[Start of Attachment]

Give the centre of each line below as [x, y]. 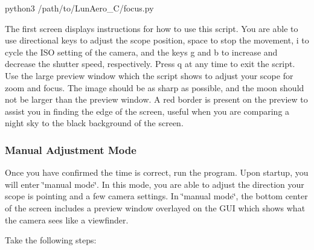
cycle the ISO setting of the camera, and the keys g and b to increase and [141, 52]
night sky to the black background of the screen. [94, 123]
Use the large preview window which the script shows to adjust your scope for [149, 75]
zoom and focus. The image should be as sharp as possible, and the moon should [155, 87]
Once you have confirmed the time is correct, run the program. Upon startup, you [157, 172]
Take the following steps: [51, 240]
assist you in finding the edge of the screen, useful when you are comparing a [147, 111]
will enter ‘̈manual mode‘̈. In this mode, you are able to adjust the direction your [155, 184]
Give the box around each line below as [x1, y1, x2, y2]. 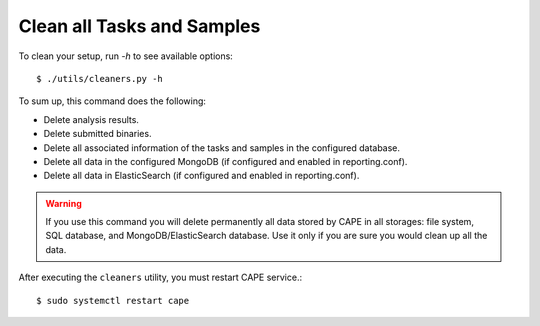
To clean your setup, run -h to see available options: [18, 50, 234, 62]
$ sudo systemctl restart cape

[End of Attachment]
[Start of Attachment]

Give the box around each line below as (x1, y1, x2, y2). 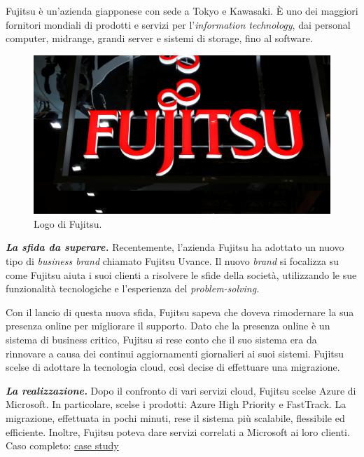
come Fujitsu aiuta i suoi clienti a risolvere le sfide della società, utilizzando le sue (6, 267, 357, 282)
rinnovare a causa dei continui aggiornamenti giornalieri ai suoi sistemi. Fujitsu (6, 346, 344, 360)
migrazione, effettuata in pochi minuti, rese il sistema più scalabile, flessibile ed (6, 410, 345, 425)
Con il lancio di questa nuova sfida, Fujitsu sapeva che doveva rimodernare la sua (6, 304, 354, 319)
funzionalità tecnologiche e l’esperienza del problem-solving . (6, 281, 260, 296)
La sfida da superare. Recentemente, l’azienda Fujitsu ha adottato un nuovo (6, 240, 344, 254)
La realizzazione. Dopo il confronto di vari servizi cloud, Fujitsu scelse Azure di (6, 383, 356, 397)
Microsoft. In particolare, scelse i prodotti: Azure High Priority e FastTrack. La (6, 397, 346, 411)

[End of Attachment]

* The task
Scan the listing above for the line that has "rinnovare a causa", then copy exactly from that line through the line that has "Microsoft. In particolare, scelse".

* Problem solution
rinnovare a causa dei continui aggiornamenti giornalieri ai suoi sistemi. Fujitsu (6, 346, 344, 360)
migrazione, effettuata in pochi minuti, rese il sistema più scalabile, flessibile ed (6, 410, 345, 425)
Con il lancio di questa nuova sfida, Fujitsu sapeva che doveva rimodernare la sua (6, 304, 354, 319)
funzionalità tecnologiche e l’esperienza del problem-solving . (6, 281, 260, 296)
La sfida da superare. Recentemente, l’azienda Fujitsu ha adottato un nuovo (6, 240, 344, 254)
La realizzazione. Dopo il confronto di vari servizi cloud, Fujitsu scelse Azure di (6, 383, 356, 397)
Microsoft. In particolare, scelse i prodotti: Azure High Priority e FastTrack. La (6, 397, 346, 411)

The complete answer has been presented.